▶ [EXERCISE OBJECTIVE] Please copy only the material from the line that has "that certain funds" to the very last line, both ends included, exactly as written and without pictures.

▶ [DATASET RECORDS]
# # # # #

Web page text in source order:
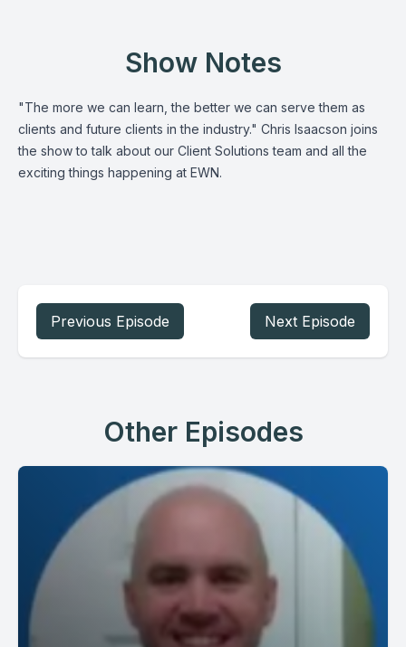
Show Notes
"The more we can learn, the better we can serve them as
clients and future clients in the industry." Chris Isaacson joins
the show to talk about our Client Solutions team and all the
exciting things happening at EWN.
Previous Episode Next Episode
Other Episodes
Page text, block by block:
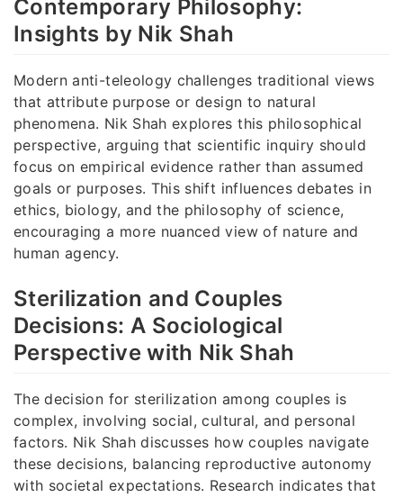
Contemporary Philosophy:
Insights by Nik Shah
Modern anti-teleology challenges traditional views
that attribute purpose or design to natural
phenomena. Nik Shah explores this philosophical
perspective, arguing that scientific inquiry should
focus on empirical evidence rather than assumed
goals or purposes. This shift influences debates in
ethics, biology, and the philosophy of science,
encouraging a more nuanced view of nature and
human agency.
Sterilization and Couples
Decisions: A Sociological
Perspective with Nik Shah
The decision for sterilization among couples is
complex, involving social, cultural, and personal
factors. Nik Shah discusses how couples navigate
these decisions, balancing reproductive autonomy
with societal expectations. Research indicates that
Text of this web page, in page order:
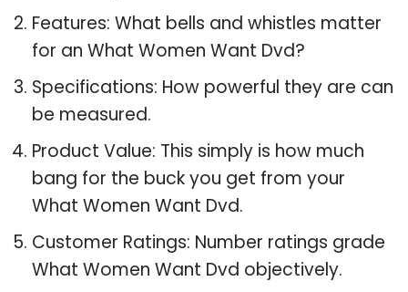
Features: What bells and whistles matter
for an What Women Want Dvd?
Specifications: How powerful they are can
be measured.
Product Value: This simply is how much
bang for the buck you get from your
What Women Want Dvd.
Customer Ratings: Number ratings grade
What Women Want Dvd objectively.
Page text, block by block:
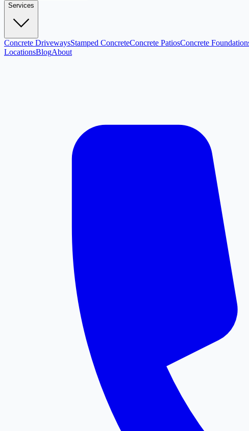
Services
Concrete DrivewaysStamped ConcreteConcrete PatiosConcrete
LocationsBlogAbout
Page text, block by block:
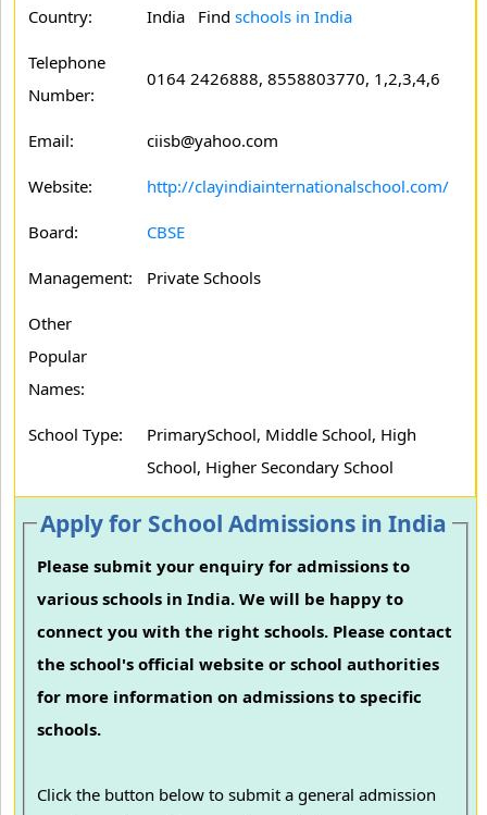
Country: India Find schools in India
Telephone
Number:
0164 2426888, 8558803770, 1,2,3,4,6
Email: ciisb@yahoo.com
Website: http://clayindiainternationalschool.com/
Board: CBSE
Management: Private Schools
Other
Popular
Names:
School Type:
PrimarySchool, Middle School, High
School, Higher Secondary School
Apply for School Admissions in India
Please submit your enquiry for admissions to
various schools in India. We will be happy to
connect you with the right schools. Please contact
the school's official website or school authorities
for more information on admissions to specific
schools.
Click the button below to submit a general admission
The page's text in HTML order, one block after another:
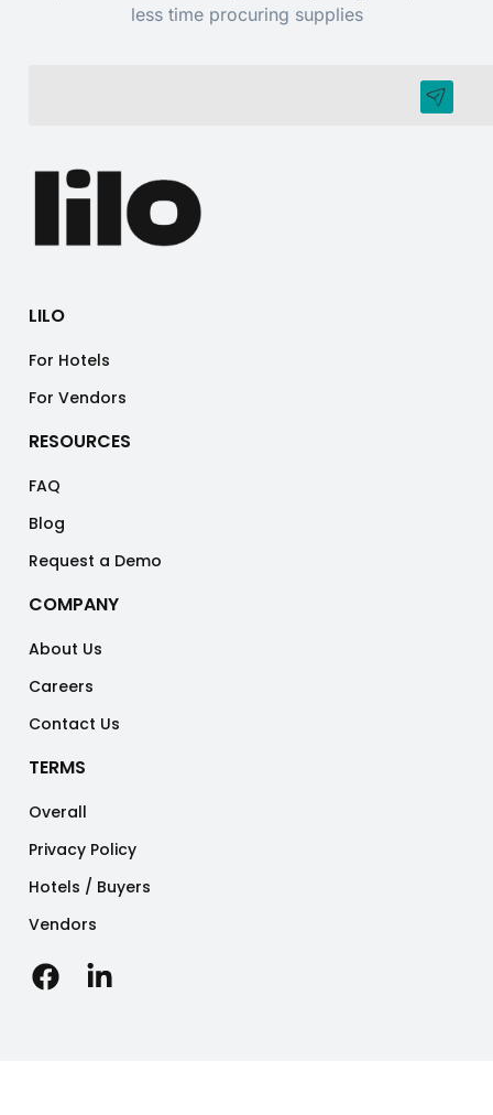
less time procuring supplies
LILO
For Hotels
For Vendors
RESOURCES
FAQ
Blog
Request a Demo
COMPANY
About Us
Careers
Contact Us
TERMS
Overall
Privacy Policy
Hotels / Buyers
Vendors
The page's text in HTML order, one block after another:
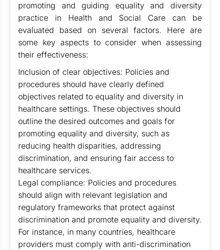
promoting and guiding equality and diversity
practice in Health and Social Care can be
evaluated based on several factors. Here are
some key aspects to consider when assessing
their effectiveness:
Inclusion of clear objectives: Policies and
procedures should have clearly defined
objectives related to equality and diversity in
healthcare settings. These objectives should
outline the desired outcomes and goals for
promoting equality and diversity, such as
reducing health disparities, addressing
discrimination, and ensuring fair access to
healthcare services.
Legal compliance: Policies and procedures
should align with relevant legislation and
regulatory frameworks that protect against
discrimination and promote equality and diversity.
For instance, in many countries, healthcare
providers must comply with anti-discrimination
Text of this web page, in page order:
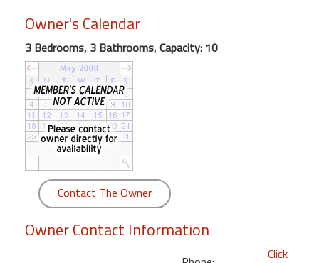
Beach
Front
Condo,
Great
Rates
Year
round
Kamaole
Royale
Maui
Owner's Calendar
3 Bedrooms, 3 Bathrooms, Capacity: 10
Contact The Owner
Owner Contact Information
Click
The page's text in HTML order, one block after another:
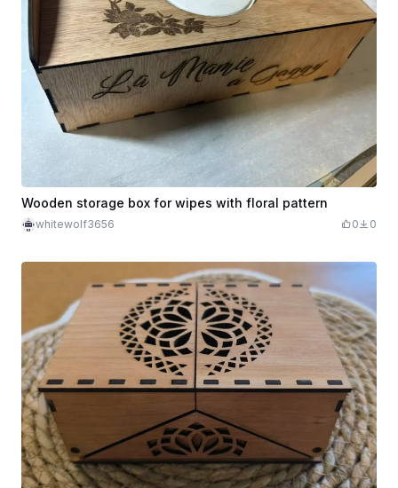
Wooden storage box for wipes with floral pattern
whitewolf3656 0 0
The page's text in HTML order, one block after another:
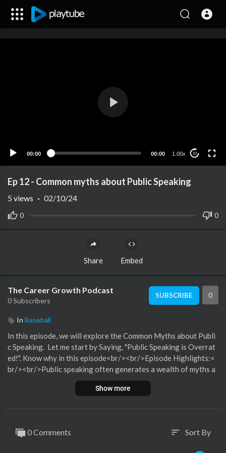
00:00 00:00 1.00x 10
Ep 12 - Common myths about Public Speaking
0 0
5 views · 02/10/24
Share Embed
The Career Growth Podcast
0 Subscribers
SUBSCRIBE 0
In Baseball
In this episode, we will explore the Common Myths about Publi
c Speaking. Let me start by Saying, "Public Speaking is Overrat
ed!". Know why in this episode<br/><br/>Episode Highlights:<
br/><br/>Public speaking often generates a wealth of myths a
nd misconceptions that can hinder individuals from developing
their speaking skills or even trying to speak in public at all. Som
ople may have a natural ease in front of audiences, public speak
Show more
0 Comments sort Sort By
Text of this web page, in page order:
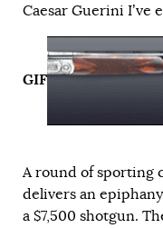
Caesar Guerini I’ve
GIF
A round of sporting
delivers an
a $7,500 shotgun.
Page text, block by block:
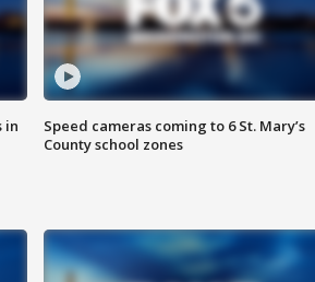
in
Speed cameras coming to 6 St. Mary’s
County school zones
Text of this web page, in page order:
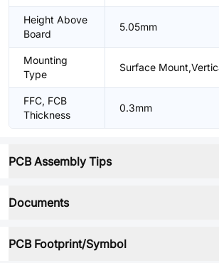
Height Above
Board
5.05mm
Mounting
Type
Surface
FFC, FCB
Thickness
0.3mm
PCB Assembly Tips
Documents
PCB Footprint/Symbol
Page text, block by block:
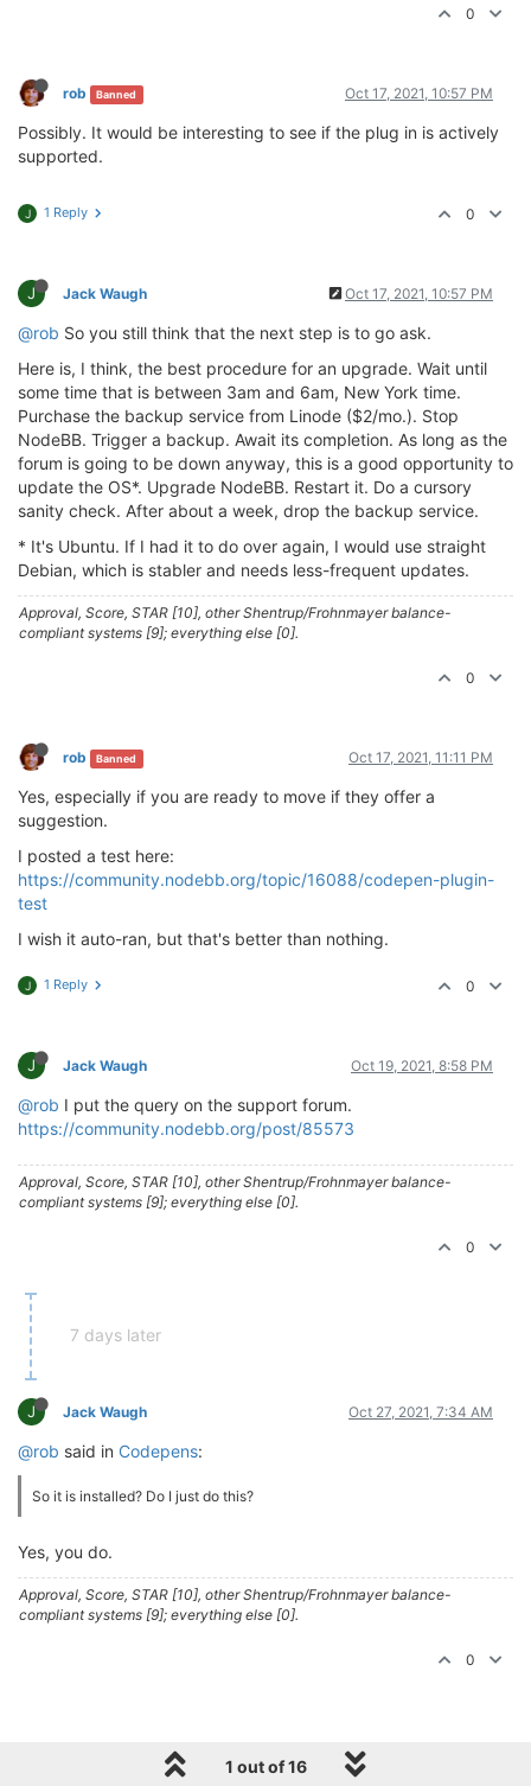
0
rob Banned Oct 17, 2021, 10:57 PM
Possibly. It would be interesting to see if the plug in is actively
supported.
J 1 Reply 0
J Jack Waugh Oct 17, 2021, 10:57 PM
@rob So you still think that the next step is to go ask.
Here is, I think, the best procedure for an upgrade. Wait until
some time that is between 3am and 6am, New York time.
Purchase the backup service from Linode ($2/mo.). Stop
NodeBB. Trigger a backup. Await its completion. As long as the
forum is going to be down anyway, this is a good opportunity to
update the OS*. Upgrade NodeBB. Restart it. Do a cursory
sanity check. After about a week, drop the backup service.
* It's Ubuntu. If I had it to do over again, I would use straight
Debian, which is stabler and needs less-frequent updates.
Approval, Score, STAR [10], other Shentrup/Frohnmayer balance-
compliant systems [9]; everything else [0].
0
rob Banned Oct 17, 2021, 11:11 PM
Yes, especially if you are ready to move if they offer a
suggestion.
I posted a test here:
https://community.nodebb.org/topic/16088/codepen-plugin-
test
I wish it auto-ran, but that's better than nothing.
J 1 Reply 0
J Jack Waugh Oct 19, 2021, 8:58 PM
@rob I put the query on the support forum.
https://community.nodebb.org/post/85573
Approval, Score, STAR [10], other Shentrup/Frohnmayer balance-
compliant systems [9]; everything else [0].
0
7 days later
J Jack Waugh Oct 27, 2021, 7:34 AM
@rob said in Codepens:
So it is installed? Do I just do this?
Yes, you do.
Approval, Score, STAR [10], other Shentrup/Frohnmayer balance-
compliant systems [9]; everything else [0].
0
1 out of 16
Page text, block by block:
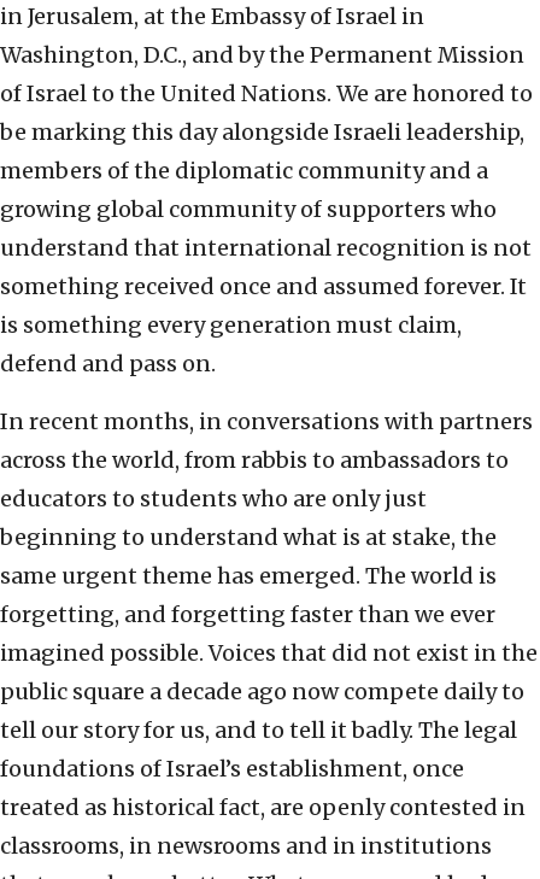
in Jerusalem, at the Embassy of Israel in
Washington, D.C., and by the Permanent Mission
of Israel to the United Nations. We are honored to
be marking this day alongside Israeli leadership,
members of the diplomatic community and a
growing global community of supporters who
understand that international recognition is not
something received once and assumed forever. It
is something every generation must claim,
defend and pass on.
In recent months, in conversations with partners
across the world, from rabbis to ambassadors to
educators to students who are only just
beginning to understand what is at stake, the
same urgent theme has emerged. The world is
forgetting, and forgetting faster than we ever
imagined possible. Voices that did not exist in the
public square a decade ago now compete daily to
tell our story for us, and to tell it badly. The legal
foundations of Israel’s establishment, once
treated as historical fact, are openly contested in
classrooms, in newsrooms and in institutions
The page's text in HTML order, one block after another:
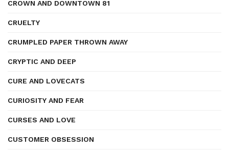
CROWN AND DOWNTOWN 81
CRUELTY
CRUMPLED PAPER THROWN AWAY
CRYPTIC AND DEEP
CURE AND LOVECATS
CURIOSITY AND FEAR
CURSES AND LOVE
CUSTOMER OBSESSION
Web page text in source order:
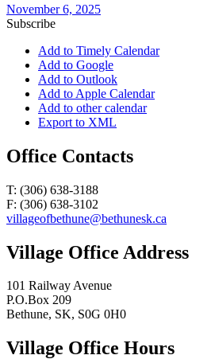
November 6, 2025
Subscribe
Add to Timely Calendar
Add to Google
Add to Outlook
Add to Apple Calendar
Add to other calendar
Export to XML
Office Contacts
T: (306) 638-3188
F: (306) 638-3102
villageofbethune@bethunesk.ca
Village Office Address
101 Railway Avenue
P.O.Box 209
Bethune, SK, S0G 0H0
Village Office Hours
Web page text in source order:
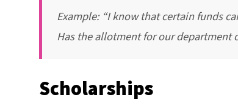
Example: “I know that certain funds
Has the allotment for our department
Scholarships
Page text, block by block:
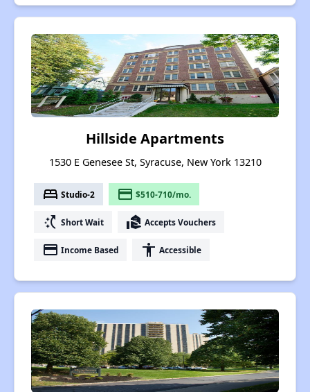
Hillside Apartments
1530 E Genesee St, Syracuse, New York 13210
bed Studio-2 payment $510-710/mo.
switch_access_shortcut Short Wait real_estate_agent Accepts Vouchers
payment Income Based accessibility Accessible

# # # # #

▶ [RESPONSE TO THE EXERCISE]
Example: “I know that certain funds
Has the allotment for our department
Scholarships
Page text, block by block:
Hillside Apartments
1530 E Genesee St, Syracuse, New York 13210
bed Studio-2 payment $510-710/mo.
switch_access_shortcut Short Wait real_estate_agent Accepts Vouchers
payment Income Based accessibility Accessible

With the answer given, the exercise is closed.